Human Consciousness in Five Basic Steps

Human Consciousness Five Steps

The primary referent for consciousness in the UTOK language system is subjective conscious experience. On the Map of Mind1,2,3, it is identified as the domain of “Mind2.” In contrast, Mind1 refers to neurocognitive processes associated with functional awareness and response, whereas the domain of Mind3 refers to self-conscious justification and narration. The domain of Mind2 is what Nagel referenced in talking about the difficulty in explaining subjectivity, and it is what Chalmers references with the hard problem.  

The UTOK maps the evolution of human consciousness into five steps.

The first step is referred as “base of sentience.” 

This refers to the emergence of feeling states, such as pleasure or pain. In “Untangling the World Knot of Consciousness,” John Vervaeke and I called these “valence qualia.” These states broadcast signals of what the animal cares about and mark what is “good” and thus should be approached, and what is “bad” and thus should be avoided.

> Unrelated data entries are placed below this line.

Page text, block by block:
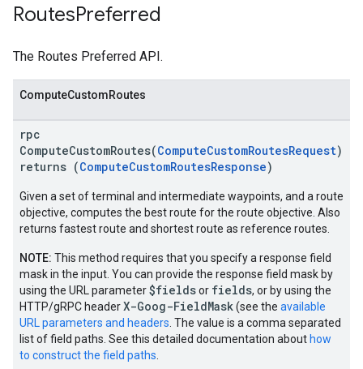
RoutesPreferred
The Routes Preferred API.
ComputeCustomRoutes
rpc
ComputeCustomRoutes(ComputeCustomRoutesRequest)
returns (ComputeCustomRoutesResponse)
Given a set of terminal and intermediate waypoints, and a route
objective, computes the best route for the route objective. Also
returns fastest route and shortest route as reference routes.
NOTE: This method requires that you specify a response field
mask in the input. You can provide the response field mask by
using the URL parameter$fieldsor fields, or by using the
HTTP/gRPC headerX-Goog-FieldMask(see the available
URL parameters and headers . The value is a comma separated
list of field paths. See this detailed documentation about how
to construct the field paths

Consistent with Feinberg and Mallatt’s review of The Ancient Origins of Consciousness, these valence qualia may be present in insects and likely are present in fish. In their excellent recent work on The Evolution of the Sensitive Soul, Ginsburg and Jablonka argue that the key function of such states is “unlimited associative learning.” These authors argue that these “minimally conscious states” appeared in the wake of the Cambrian explosion, approximately 550,000,000 million years ago, and allow for an animal to “ascribe motivational value to a novel, compound, nonreflex inducing stimulus or action and use it as the basis for future learning.”

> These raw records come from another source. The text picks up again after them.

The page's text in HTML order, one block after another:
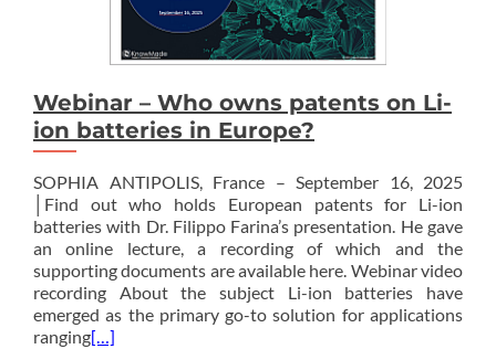
Webinar – Who owns patents on Li-
ion batteries in Europe?
SOPHIA ANTIPOLIS, France – September 16, 2025
│Find out who holds European patents for Li-ion
batteries with Dr. Filippo Farina’s presentation. He gave
an online lecture, a recording of which and the
supporting documents are available here. Webinar video
recording About the subject Li-ion batteries have
emerged as the primary go-to solution for applications
ranging[…]
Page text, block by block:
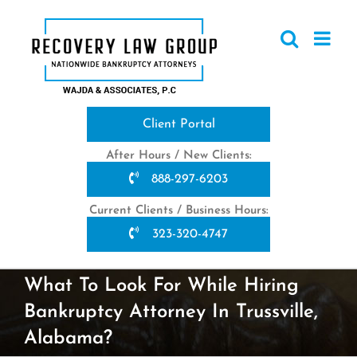
content
Client Portal
After Hours / New Clients:
888-297-6203
Current Clients / Business Hours:
323-320-4747
What To Look For While Hiring
Bankruptcy Attorney In Trussville,
Alabama?

Read – Layers of The Empath Gift: 10 Levels of Empath Evolution

The second step – an experiencing self that can plan and deliberate and operates with a more extended working memory.

The second evolutionary step on the path to human consciousness likely happened when animals left the water and shifted onto land.

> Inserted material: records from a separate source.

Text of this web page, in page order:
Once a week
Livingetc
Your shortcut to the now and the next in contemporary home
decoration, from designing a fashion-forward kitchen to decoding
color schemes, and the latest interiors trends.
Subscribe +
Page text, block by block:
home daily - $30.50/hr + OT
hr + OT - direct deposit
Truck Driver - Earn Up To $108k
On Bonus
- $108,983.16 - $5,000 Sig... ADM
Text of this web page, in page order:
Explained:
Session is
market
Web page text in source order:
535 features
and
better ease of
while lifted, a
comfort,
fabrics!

There are reasonable arguments to be made that living on land requires more advanced abilities for planning, although one must acknowledge the rich mental lives of octopuses in making this assertion (see, e.g., here). Consider that a land animal needs to know where water is and remember where they are in relation.

Whatever the evolutionary adaptive history, there was a significant shift and growth of the cortical areas in birds and mammals that are associated with planning, mental stimulation, and deliberation. This affords the development of what we might call an “experiencing self” that operates in a “global neuronal workspace.” This is consistent with Damasio’s model of the evolution of consciousness and the self. Empirically, there is now strong evidence that crows have a subjective experiencing self.

Read Age Of Accelerated Evolution

In Untangling the World Knot of Consciousness, John Vervaeke offered a compelling argument that the experiencing self should be divided into adverbial and adjectival qualia. Adverbial qualia function to focus, frame, and index with a hereness-nowness-togetherness function, whereas adjectival qualia refer to the properties that are experienced, such as the odor of a predator. He argued that the pure consciousness event experienced by advanced meditators makes clear the difference between adverbial and adjectival qualia. In these states, only the adverbial qualia remain. 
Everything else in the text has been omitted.